In that moment, old memories carried her away. She saw black and white photos of an alley, a dumpster, and of a little girl, her body broken. She remembered the coroner’s tinny voice, hearing about the multiple assaults and the cause of death. She remembered the empty pill bottle she found a month later and how her cries went unanswered as she repeatedly shook her mother’s lifeless body. And in spite of the orders about crossing her own line, how the agency would kill her if the jump didn’t, Serena knew she would rather face the unknown than to spend another night staring into the hopeless gaze of the dead.

She dropped the unlit cigarette, reached inside her jacket, and un-holstered the weapon. The gun’s weight felt comfortable. Its deadly electronics whirred to life.

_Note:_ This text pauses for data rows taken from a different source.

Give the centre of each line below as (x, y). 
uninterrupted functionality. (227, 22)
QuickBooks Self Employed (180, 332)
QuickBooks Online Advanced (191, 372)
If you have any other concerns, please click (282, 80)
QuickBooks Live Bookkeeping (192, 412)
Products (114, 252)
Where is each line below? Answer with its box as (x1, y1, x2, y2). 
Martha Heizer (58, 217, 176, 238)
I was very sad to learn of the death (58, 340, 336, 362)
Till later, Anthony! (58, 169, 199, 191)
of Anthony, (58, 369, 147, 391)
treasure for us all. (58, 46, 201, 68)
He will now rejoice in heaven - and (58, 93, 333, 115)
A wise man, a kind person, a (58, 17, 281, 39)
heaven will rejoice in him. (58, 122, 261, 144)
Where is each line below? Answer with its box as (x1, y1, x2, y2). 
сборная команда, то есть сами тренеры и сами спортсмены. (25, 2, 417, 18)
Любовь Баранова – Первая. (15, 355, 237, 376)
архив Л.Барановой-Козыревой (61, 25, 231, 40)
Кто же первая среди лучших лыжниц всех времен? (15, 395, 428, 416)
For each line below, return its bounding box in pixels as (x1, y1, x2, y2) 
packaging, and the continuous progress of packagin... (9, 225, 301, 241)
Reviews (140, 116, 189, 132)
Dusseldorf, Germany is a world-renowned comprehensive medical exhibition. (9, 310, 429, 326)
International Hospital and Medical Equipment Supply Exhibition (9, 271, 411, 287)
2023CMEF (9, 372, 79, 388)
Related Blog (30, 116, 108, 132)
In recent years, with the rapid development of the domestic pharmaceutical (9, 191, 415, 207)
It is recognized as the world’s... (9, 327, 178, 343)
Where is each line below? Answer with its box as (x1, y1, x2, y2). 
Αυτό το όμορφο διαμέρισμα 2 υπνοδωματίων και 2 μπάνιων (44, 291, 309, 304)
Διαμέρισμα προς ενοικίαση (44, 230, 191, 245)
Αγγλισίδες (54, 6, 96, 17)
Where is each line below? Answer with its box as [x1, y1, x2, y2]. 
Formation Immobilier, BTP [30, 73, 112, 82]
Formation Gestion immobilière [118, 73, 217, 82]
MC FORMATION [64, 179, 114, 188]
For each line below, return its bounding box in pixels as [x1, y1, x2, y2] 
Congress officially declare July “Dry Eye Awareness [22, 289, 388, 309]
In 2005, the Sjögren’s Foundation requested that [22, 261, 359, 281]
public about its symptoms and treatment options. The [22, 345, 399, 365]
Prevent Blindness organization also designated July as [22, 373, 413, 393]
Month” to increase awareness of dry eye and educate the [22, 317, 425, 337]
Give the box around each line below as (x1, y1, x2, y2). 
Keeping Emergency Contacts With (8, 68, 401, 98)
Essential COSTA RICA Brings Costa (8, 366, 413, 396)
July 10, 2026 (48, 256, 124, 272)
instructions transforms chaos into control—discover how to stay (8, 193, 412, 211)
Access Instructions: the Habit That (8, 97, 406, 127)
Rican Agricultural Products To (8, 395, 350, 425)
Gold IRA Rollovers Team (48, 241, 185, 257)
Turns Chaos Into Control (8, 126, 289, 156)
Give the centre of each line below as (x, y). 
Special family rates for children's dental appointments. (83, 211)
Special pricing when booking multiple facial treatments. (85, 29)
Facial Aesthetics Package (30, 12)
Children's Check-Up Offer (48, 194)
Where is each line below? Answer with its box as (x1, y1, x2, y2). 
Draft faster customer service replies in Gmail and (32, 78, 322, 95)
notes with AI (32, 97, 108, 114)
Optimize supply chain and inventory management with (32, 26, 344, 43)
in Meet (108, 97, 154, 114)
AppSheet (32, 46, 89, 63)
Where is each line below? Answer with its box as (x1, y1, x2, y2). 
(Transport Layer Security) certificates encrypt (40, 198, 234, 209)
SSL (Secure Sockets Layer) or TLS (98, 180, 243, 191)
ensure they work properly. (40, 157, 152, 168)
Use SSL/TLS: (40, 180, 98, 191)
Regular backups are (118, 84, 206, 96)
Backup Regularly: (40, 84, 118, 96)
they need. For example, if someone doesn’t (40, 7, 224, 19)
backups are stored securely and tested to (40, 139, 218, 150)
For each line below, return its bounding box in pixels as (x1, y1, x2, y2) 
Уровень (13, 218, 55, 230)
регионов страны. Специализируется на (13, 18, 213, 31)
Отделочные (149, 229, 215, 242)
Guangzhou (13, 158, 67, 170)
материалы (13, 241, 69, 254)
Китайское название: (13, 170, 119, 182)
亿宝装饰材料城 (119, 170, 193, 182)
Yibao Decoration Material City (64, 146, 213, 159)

She smiled as confusion, and then panic, registered on Moselle’s face.

“You bet,” she said. “Let’s light it up.”


  1. This was one of those stories that earned multiple rejections, and it was clear to me from the comments that many of the editors who turned it down didn't quite understand it. The editors at The Nautilus Engine were able to track the story, though, and they published it last year. I hope you enjoy.

  2. I did enjoy it Stephen! Serena is a character that could go far I think. Maybe this incident has her high-tailing it from the agency and now that she's had a taste of vengeance...well you know. :)

    Hard to tell what those editors were thinking...or ever are.

  3. I enjoyed the leap. Retro-congratulations on getting it published last year. Going through the bruising process of rejections to find the right zine can be painful.

  4. I don't see why it wasn't understood, the story is very good, and rightly so, was eventually published.

    The time travel scenario has been used to good effect many times in books and films. The details and twists of time-leap stories can be confusing, especially if too much technical info is used, but I didn't find this story confusing at all.

    Congratulations on the publication Stephen, and by the way, Sci-fi is one of my favourite genres, thank you, I enjoyed the read.

  5. The opening really pulled me in and I liked the images you used, the odor of rotten potatoes stuck with me. Congratulations on the publication.

  6. Thank you for the comments, everyone.

    Harry: You're right. This is one of those characters and situations that could easily develop into something bigger. Who knows? Maybe later. :)

    John: This story proves the understanding we all share that some stories take a while to see the light of day. I earned six rejections before it was finally published. It's also a testament to the belief that a writer should never give up on a story that he believes in.

    Steve: Sci Fi is one of those genres I find challenging. First, I don't know enough about it. Second, I don't know enough about it. Well, you get the picture. I'm planning on reading more Sci Fi, though, starting with Neuromancer. If you have any other suggestions, I'd love to hear it.

    Aiden: Thanks for stopping by. You know, sometimes it's hard to find a good image, especially one that's not already overused. I'm glad this one worked for you.

  7. Hi again Stephen, I think with sci-fi there are absolutely no limits or boundaries, it seems that so long as the story has its own internal logic basically it's wherever your imagination can take you. It may become more difficult if a lot of technical jargon is needed, but google can help out there if necessary. :-)

  8. I loved this. Really strong writing, especially the imagery. The bit about the Nova was so well described. I'm sure I've seen that Nova before! Nice work.

  9. Thanks again for the advice, Steve. I appreciate it.

    G.P., I've seen plenty of Novas like that, too. Which is probably why I was able to detail it like I did.